Wikimedia engineering January 2012 report

Major news in January include:

Hover your mouse over the green question marks ([?]) to see the description of a particular project.

Events

Recent events

A major event in January was the English Wikipedia blackout protesting SOPA & PIPA.

Wikimedia developers met and built tools at the San Francisco hackathon.
  • English Wikipedia anti-SOPA blackout — The engineering team supported this online protest by developing and deploying the blackout code and design, including the CongressLookup extension for helping people find and contact their representative, pulling from Sunlight Foundation APIs and other sources.
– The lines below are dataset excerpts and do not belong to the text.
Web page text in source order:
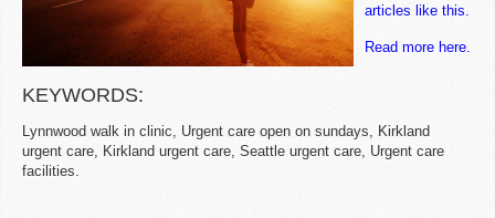
articles like this.
Read more here.
KEYWORDS:
Lynnwood walk in clinic, Urgent care open on sundays, Kirkland
urgent care, Kirkland urgent care, Seattle urgent care, Urgent care
facilities.
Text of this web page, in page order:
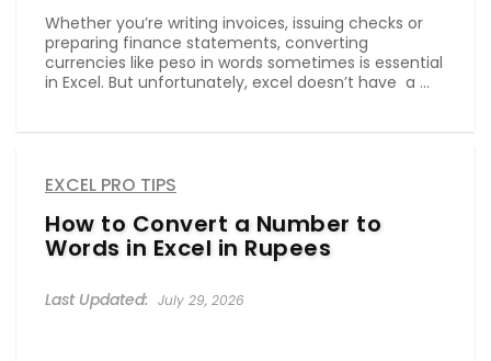
Whether you’re writing invoices, issuing checks or
preparing finance statements, converting
currencies like peso in words sometimes is essential
in Excel. But unfortunately, excel doesn’t have a ...
EXCEL PRO TIPS
How to Convert a Number to
Words in Excel in Rupees
July 29, 2026
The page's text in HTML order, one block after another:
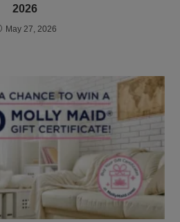
2026
May 27, 2026
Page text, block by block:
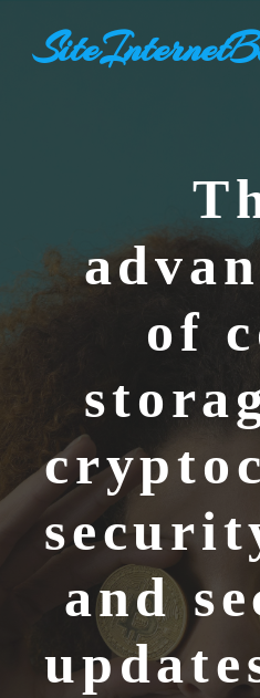
content
of
and
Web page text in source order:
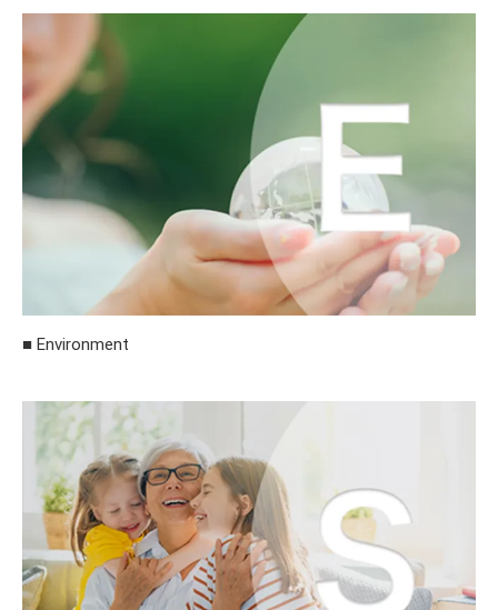
■ Environment

The Operations team disabled editing during the 24 hour time period as agreed upon by the community, and helped keep other systems up and running, including the temporarily overloaded Wikimedia blog.

Upcoming events

  • Pune hackathon (10–12 February 2012, Pune, India) — Preparation began and registration continued for an outreach-focused developers week-end to take place in Pune, India, and led by Alolita Sharma. Approximately 70 participants are expected to learn and contribute at this event, focusing on the gadgets framework, mobile Wikimedia access, and language support (i18n/L10n).

Personnel

Job openings

Are you looking to work for Wikimedia? We have a lot of hiring coming up, and we really love talking to active community members about these roles.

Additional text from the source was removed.